God! I must look like a cynic to you, Swede. This is a breakdown on
how our HMOs operate. Do we need national health care or what?
* Your physician is a gatekeeper. Isn’t a gate designed to keep something out? Whud up?
* Managed care changes the way physicians can care for you and limits the circumstances and level of care as well as the types of surgery and medicine you may receive. In fact, managed care pays gatekeeper/providers more for giving less care and penalizes gatekeeper/providers for giving the care you expect. Managed care mangles the doctor-patient relationship, which matters only when you need it most. Precisely because most managed care patients are healthy, you won’t miss your doctor-patient relationship until you need it, and when you are sick you may be too preoccupied to do anything about what has become a provider-client relationship.
* Managed care companies track prescriptions written, referrals made, procedures performed by each contracted provider/gatekeeper and create a report documenting provider/gatekeeper behavior and how it aligns with other provider/gatekeepers' behavior, the Z score. A copy is sent to each provider/gatekeeper. United Health Group plans to publish these reports. Provider/gatekeepers with statistics outside an established range are reprimanded and/or money is withheld until behavior is corrected, that is until patients are given fewer prescriptions, fewer referrals, fewer procedures. If you assume the prescriptions, referrals, procedures are unnecessary the result saves money. What if the prescriptions, referrals or procedures are necessary, and what if the patient is you? Ask your provvider/gatekeeper if your insurance company effectively restricts your care because other patients have needed prescriptions, referrals or procedures this month or this quarter and if your provider/gatekeeper must alter his behavior and your care. Managed care companies and your provider/gatekeeper promote alternative therapies, ostensibly responding to patient demand, but the truth is clear: non-medical therapies cost less than medical and surgical therapy, but effectiveness is not established.
Capitation (this is not even in the dictionary)
* This Conspiracy
is a dirty little secret between your managed care company and your provider/gatekeeper. Your provider/gatekeeper is given a predetermined amount of money to spend on you for one year. If you need more care than the capitation payment covers, the money comes from the provider/gatekeeper 's pocket; if you need less care than the capitation payment covers, the excess money goes into the provider/gatekeeper's pocket. If your provider/gatekeeper is a saint, human nature may not affect the care you receive. Ask your provider/gatekeeper if you are capitated and if he/she is a saint.
* Provider/gatekeepers no longer care for their hospitalized patients. Your care is turned over to a hospitalist (this isn’t in the dictionary either), another provider/gatekeeper, hired by your managed care company or the hospital, who works full time in the hospital. If you are hospitalized, this insurance company or hospital employee will direct your care and determine your length of stay. Ask your hospitalist what evaluations or treatments are excluded from your treatment plan. Ask your provider/gatekeeper if he/she will see you in the hospital and precisely what role he/she has in your care.
* Provider/gatekeepers who resist managed care regulations and guidelines are expelled and their patients are sent to another provider/gatekeeper . This is called decredentialling. Your provider/gatekeeper is caught in a terrible, ethical bind between the medical imperative to care for you and the financial constraint imposed by your insurance company. Provider/gatekeeper autonomy in clinical decision-making has been commandeered by non-professionals. There are only two responses: cooperate or not. Ask your provider/gatekeeper about this.

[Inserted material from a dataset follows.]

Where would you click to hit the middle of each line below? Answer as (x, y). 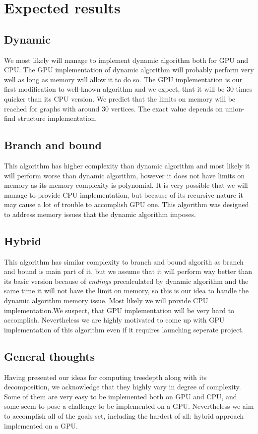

* Managed care companies block use of many new drugs and switch patients from trusted, reliable medications to cheaper drugs through their formulary. Formulary is a list of drugs approved by your insurance company; your provider/gatekeeper must select from that list. The list is different for every HMO. Some drugs are "preferred, " some are prohibited, and some will cost you a premium. Most are generics. The difference between a generic and name brand is greater than you might think. The FDA permits marketing of generic medications that work in the same way as a brand name. This does not mean the generic drug is the same as the brand name. It certainly does not mean a generic drug contains the same materials as the brand name. Ask to see your formulary, and then compare that list to the PDR (PHYSICIAN'S DESK REFERENCE)
* If you shift jobs or insurance coverage, you will shift your formulary. This alters your medications, and that can have dire consequences.
* Diabetic patients dependent and controlled by specific types of insulin are switched to cheaper, less-effective insulin, sometimes with devastating consequences.
* Heart patients are put on old-time remedies rather than new medications.
* Migraine sufferers can’t use new medications and suffer old-time treatments.
* Patients cannot benefit from recently released medications unless your HMO adds the newest drugs to your formulary.
* Patients have to pay full price for effective, but new medications that do not make it on the formulary.
* Provider/gatekeepers have to seek prior approval before prescribing some medications, and the hassle factor steers the medical decision-making about your health toward the hassle-free drugs on the formulary. Is that how you want your care determined? Just as a brand name drug is not biologically-equivalent to a generic brand, one generic brand is not biologically-equivalent to another generic brand of the same drug. Examine your medication each time you refill a prescription. If your drugs are switched and you experience an untoward reaction, report it to your provider/gatekeeper and MedWatch (1.800.FDA.1088)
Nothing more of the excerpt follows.